Records from a data collection
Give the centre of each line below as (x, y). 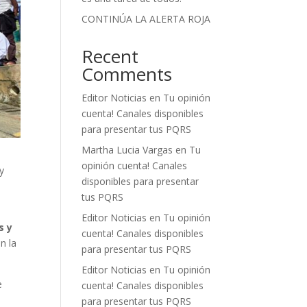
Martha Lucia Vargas (127, 150)
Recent (110, 56)
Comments (127, 74)
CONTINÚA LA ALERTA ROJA (146, 19)
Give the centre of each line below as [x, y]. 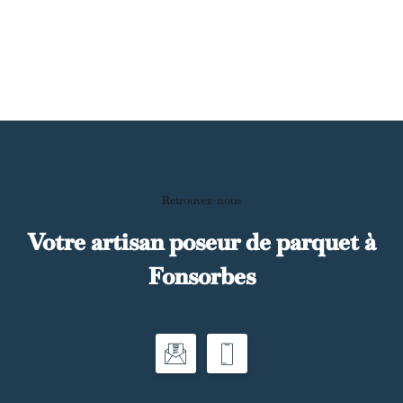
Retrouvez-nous [201, 201]
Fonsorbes [201, 277]
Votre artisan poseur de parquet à [201, 242]
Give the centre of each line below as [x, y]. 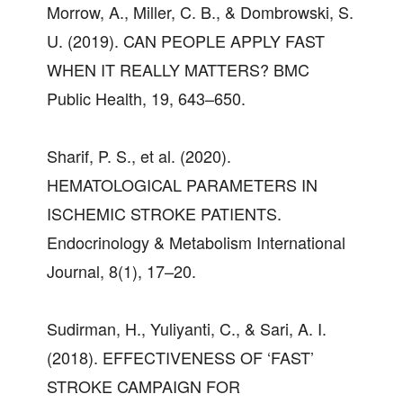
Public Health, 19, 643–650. [146, 98]
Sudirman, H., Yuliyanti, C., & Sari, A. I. [187, 328]
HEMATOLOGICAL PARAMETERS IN [182, 184]
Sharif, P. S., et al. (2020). [139, 155]
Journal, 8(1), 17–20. [121, 270]
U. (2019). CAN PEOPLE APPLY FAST [186, 40]
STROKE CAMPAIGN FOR [143, 385]
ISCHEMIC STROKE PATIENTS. [164, 213]
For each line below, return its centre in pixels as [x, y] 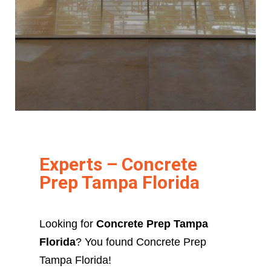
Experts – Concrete [118, 164]
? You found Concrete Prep [141, 242]
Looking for [67, 224]
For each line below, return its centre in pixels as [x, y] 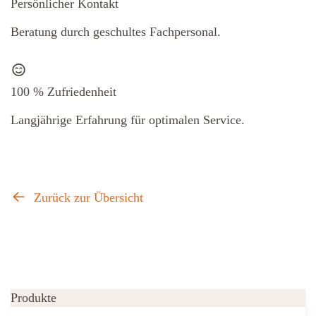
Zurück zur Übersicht [86, 197]
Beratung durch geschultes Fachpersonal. [116, 32]
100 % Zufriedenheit [63, 92]
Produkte [34, 297]
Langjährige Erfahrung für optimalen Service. [128, 120]
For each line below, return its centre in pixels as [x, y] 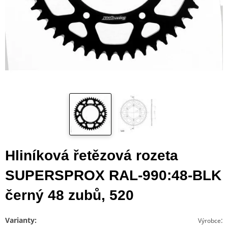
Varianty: [21, 220]
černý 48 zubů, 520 [69, 195]
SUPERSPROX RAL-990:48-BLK [113, 175]
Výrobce [209, 220]
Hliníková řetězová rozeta [92, 155]
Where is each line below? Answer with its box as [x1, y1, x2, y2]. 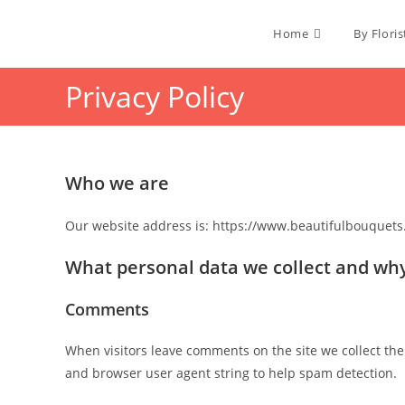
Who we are [65, 171, 169, 195]
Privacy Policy [65, 77, 244, 116]
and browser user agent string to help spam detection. [65, 364, 397, 381]
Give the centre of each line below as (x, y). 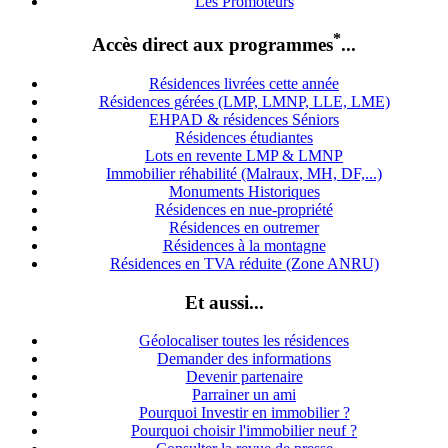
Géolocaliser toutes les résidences (244, 341)
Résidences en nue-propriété (244, 209)
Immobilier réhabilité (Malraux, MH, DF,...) (244, 173)
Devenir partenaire (244, 377)
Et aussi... (224, 302)
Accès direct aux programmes (212, 45)
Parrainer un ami (244, 395)
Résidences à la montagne (244, 245)
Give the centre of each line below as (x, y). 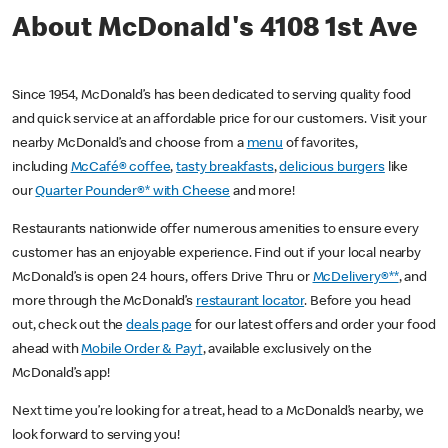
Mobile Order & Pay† (142, 350)
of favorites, (320, 144)
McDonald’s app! (64, 374)
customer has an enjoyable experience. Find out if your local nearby (216, 254)
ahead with (47, 350)
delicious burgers (332, 168)
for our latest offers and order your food (313, 326)
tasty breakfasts (225, 168)
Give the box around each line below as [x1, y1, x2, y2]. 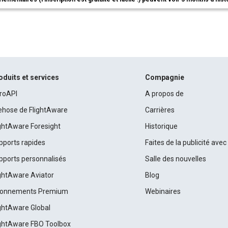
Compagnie [145, 73, 184, 81]
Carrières [145, 106, 175, 114]
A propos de [145, 90, 184, 98]
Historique [145, 122, 178, 130]
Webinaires [145, 187, 181, 195]
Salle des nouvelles [145, 155, 206, 163]
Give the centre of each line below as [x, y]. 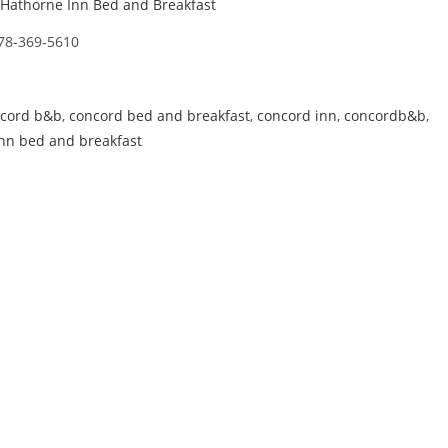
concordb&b [385, 116]
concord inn [297, 116]
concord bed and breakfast [159, 116]
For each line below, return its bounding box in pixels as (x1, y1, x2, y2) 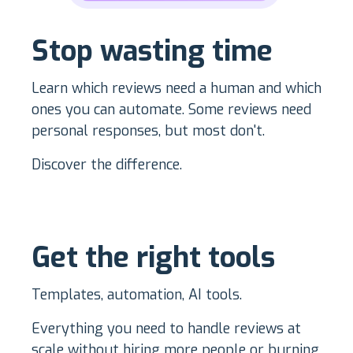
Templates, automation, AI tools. (32, 284, 242, 304)
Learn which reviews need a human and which (32, 78, 321, 98)
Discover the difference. (32, 154, 182, 174)
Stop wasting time (32, 32, 273, 70)
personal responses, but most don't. (32, 121, 265, 140)
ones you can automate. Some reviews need (32, 99, 311, 119)
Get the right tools (32, 238, 275, 277)
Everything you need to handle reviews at (32, 318, 301, 338)
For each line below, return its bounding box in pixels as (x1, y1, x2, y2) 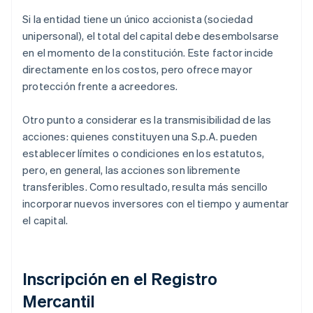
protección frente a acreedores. (22, 79, 178, 94)
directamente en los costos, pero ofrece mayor (22, 62, 253, 77)
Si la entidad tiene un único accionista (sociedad (22, 12, 253, 27)
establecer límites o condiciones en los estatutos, (22, 146, 265, 161)
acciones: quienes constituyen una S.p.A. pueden (22, 129, 258, 144)
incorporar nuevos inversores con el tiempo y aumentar (22, 196, 289, 211)
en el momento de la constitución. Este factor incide (22, 45, 274, 60)
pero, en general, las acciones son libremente (22, 163, 240, 177)
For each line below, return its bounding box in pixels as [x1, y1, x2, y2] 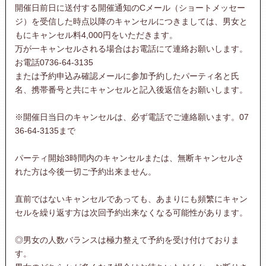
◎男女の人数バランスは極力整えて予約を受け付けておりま [14, 235, 239, 245]
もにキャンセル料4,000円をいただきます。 [14, 30, 178, 40]
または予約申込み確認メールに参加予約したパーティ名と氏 [14, 71, 239, 81]
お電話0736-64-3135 [14, 57, 93, 67]
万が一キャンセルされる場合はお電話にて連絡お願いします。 [14, 43, 248, 53]
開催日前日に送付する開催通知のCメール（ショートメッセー [14, 2, 245, 12]
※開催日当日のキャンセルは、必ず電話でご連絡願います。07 [14, 112, 249, 122]
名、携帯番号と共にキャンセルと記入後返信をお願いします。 [14, 84, 248, 94]
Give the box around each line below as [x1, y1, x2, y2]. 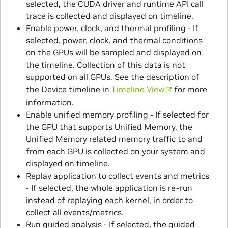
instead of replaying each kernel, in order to [25, 195, 193, 206]
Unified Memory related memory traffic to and [25, 134, 203, 145]
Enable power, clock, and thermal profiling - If [25, 23, 198, 34]
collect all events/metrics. [25, 207, 124, 218]
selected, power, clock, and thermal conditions [25, 35, 203, 46]
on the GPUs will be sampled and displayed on [25, 47, 202, 58]
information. [25, 97, 74, 108]
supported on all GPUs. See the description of [25, 72, 199, 82]
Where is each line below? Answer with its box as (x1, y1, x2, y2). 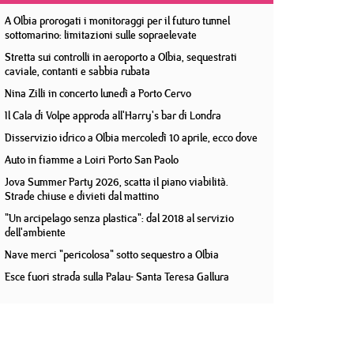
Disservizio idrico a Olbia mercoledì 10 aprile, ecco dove (5, 130, 258, 145)
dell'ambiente (5, 224, 66, 240)
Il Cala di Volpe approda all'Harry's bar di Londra (5, 107, 221, 123)
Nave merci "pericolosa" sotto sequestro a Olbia (5, 247, 219, 262)
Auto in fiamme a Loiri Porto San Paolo (5, 152, 179, 168)
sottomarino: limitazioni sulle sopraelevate (5, 27, 197, 43)
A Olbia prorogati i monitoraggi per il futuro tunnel (5, 13, 230, 28)
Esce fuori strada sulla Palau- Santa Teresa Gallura (5, 269, 229, 284)
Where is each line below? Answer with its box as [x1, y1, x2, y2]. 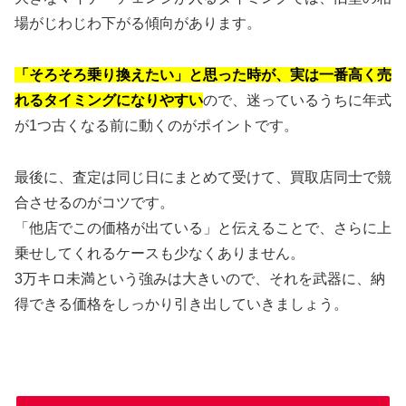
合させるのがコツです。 [14, 194, 174, 210]
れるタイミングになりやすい [14, 92, 203, 108]
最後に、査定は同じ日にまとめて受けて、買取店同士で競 [14, 169, 391, 185]
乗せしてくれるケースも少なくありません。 [14, 245, 304, 261]
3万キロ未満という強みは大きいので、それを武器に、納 [14, 270, 385, 286]
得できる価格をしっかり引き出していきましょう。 [14, 295, 348, 312]
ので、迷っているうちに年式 [203, 92, 391, 108]
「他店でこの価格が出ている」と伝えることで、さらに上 [14, 219, 391, 236]
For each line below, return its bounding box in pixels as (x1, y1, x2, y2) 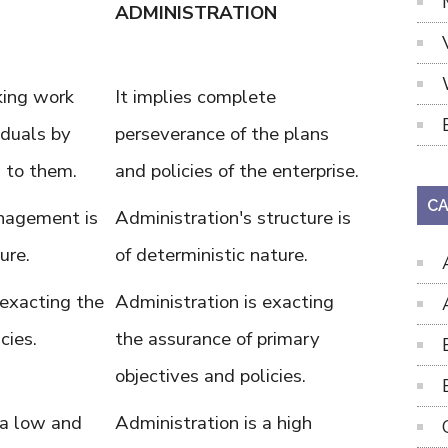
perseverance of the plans (115, 121, 329, 147)
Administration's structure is (115, 205, 351, 231)
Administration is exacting (115, 289, 334, 315)
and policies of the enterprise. (115, 158, 359, 184)
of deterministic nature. (115, 242, 308, 268)
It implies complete (115, 84, 276, 110)
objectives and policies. (115, 363, 306, 389)
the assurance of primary (115, 326, 320, 352)
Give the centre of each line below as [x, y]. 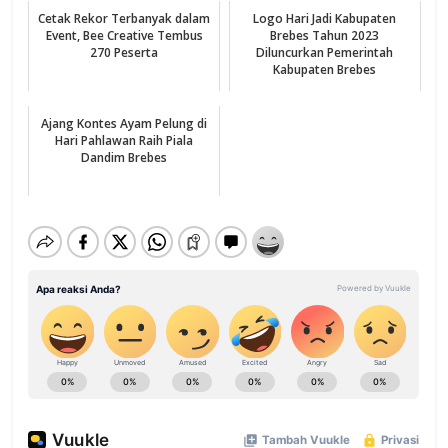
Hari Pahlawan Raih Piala [124, 140]
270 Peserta [124, 52]
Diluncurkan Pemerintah [325, 52]
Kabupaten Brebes [325, 69]
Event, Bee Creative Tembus [124, 35]
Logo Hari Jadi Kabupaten [325, 18]
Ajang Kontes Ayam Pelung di [124, 123]
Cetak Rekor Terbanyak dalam [124, 18]
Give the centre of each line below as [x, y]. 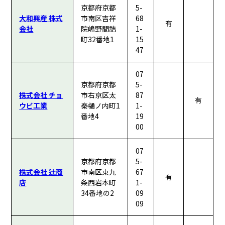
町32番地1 [98, 39]
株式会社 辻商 [41, 172]
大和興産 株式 [41, 18]
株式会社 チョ [41, 95]
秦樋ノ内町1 [101, 106]
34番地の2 [98, 193]
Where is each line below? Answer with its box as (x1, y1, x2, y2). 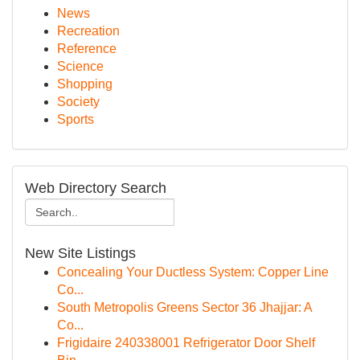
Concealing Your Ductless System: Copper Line (57, 265, 329, 279)
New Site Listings (25, 245, 136, 261)
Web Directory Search (25, 180, 166, 196)
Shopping (57, 77, 112, 91)
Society (57, 95, 100, 108)
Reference (57, 42, 117, 55)
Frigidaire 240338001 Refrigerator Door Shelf (57, 336, 315, 350)
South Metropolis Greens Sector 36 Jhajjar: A (57, 301, 312, 314)

= Task prompt =
For this exercise, return exactly the lines above from the line with "秦樋ノ内町1 [101, 106]" through the line with "Shopping (57, 77, 112, 91)", both included. Do not copy the pictures.

= Answer to this problem =
秦樋ノ内町1 [101, 106]
34番地の2 [98, 193]
Where is each line below? Answer with its box as (x1, y1, x2, y2). 
Concealing Your Ductless System: Copper Line (57, 265, 329, 279)
New Site Listings (25, 245, 136, 261)
Web Directory Search (25, 180, 166, 196)
Shopping (57, 77, 112, 91)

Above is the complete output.